Defence Infrastructure Organisation

Agency overview
- Formed: 1 April 2011
- Jurisdiction: United Kingdom
- Headquarters: St George’s House Defence Infrastructure Organisation Head Office DMS Whittington Lichfield Staffordshire United Kingdom
- Agency executive: Mike Green, Chief Executive;
- Parent agency: Ministry of Defence
- Website: https://www.gov.uk/government/organisations/defence-infrastructure-organisation

= Defence Infrastructure Organisation =

Estate management organisation of the Ministry of Defence in the United Kingdom

Defence Infrastructure Organisation (DIO) is an operating arm of the Ministry of Defence (MoD) in the United Kingdom, which is responsible for the built and rural estate. Its chief executive is Mike Green.

==History==
The DIO was formed in 2011 in order to bring together the management of the MoD's estate, to reduce its running costs and create commercial opportunities. It was criticised by the National Audit Office in November 2016 because the performance regime it had set for Capita, its strategic outsourcing partner, was "not fit for purpose" and was failing to incentivise sustainable spending reductions.

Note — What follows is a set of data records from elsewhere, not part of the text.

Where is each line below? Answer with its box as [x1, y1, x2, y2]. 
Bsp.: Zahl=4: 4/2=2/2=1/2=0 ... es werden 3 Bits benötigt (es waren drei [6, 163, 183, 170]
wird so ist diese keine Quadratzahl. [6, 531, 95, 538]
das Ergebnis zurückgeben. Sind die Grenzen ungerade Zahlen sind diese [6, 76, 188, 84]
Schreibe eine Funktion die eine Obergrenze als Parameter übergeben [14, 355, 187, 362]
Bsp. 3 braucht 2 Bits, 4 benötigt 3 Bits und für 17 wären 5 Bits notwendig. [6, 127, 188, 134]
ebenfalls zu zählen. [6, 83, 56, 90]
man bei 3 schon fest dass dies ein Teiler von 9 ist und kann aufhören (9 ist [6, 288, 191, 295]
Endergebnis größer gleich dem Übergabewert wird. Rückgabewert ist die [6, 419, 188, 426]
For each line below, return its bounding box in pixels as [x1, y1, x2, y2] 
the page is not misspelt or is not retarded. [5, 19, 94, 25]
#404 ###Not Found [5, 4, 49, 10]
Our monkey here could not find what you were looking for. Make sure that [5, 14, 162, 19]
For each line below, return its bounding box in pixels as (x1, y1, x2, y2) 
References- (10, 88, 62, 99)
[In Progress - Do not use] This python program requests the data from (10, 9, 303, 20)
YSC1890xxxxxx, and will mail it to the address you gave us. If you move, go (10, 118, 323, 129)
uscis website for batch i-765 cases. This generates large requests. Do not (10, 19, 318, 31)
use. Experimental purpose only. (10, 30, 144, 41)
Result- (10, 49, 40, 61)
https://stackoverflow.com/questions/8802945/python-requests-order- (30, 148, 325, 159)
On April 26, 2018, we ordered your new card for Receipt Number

== Activities and structure ==
DIO manages around 1.8% of the UK's landmass, including 115,000 non-residential buildings and 50,000 houses.

It is divided into six operating divisions, under the Corporate HQ:

- Hard Facilities Management - Responsible for minor construction projects, mechanical and electrical support to the estate.
- Soft Facilities Management - Responsible for provision of cleaning, catering and contracted support to the estate.
- Major Projects - Responsible for the management of high value or complex projects delivering change in the defence estate.
- Land Management Services - Responsible for managing the freehold and leasehold estate portfolio to deliver best effect for defence.
- Defence Training Estate - operates MOD training installations to train all three services. It is responsible for the management of the 78% of the defence estate allocated as Training Areas and Ranges. It provides sufficient and suitable estate to support the training requirements of the British Armed Forces, whilst ensuring environmental management and appropriate historical and archaeological preservation. Among other activities, DTE currently runs five Air Weapons Ranges for military operational training: the Holbeach and Donna Nook Air Weapons Ranges in Lincolnshire (England), Pembrey Sands Air Weapons Range in Carmarthenshire (Wales), the Tain Air Weapons Range in Rossshire and Cape Wrath in Sutherland (Scotland).
- Security Services Group - Responsible for the provision of physical security advice and support.

The Ministry of Defence Guard Service also remains part of DIO.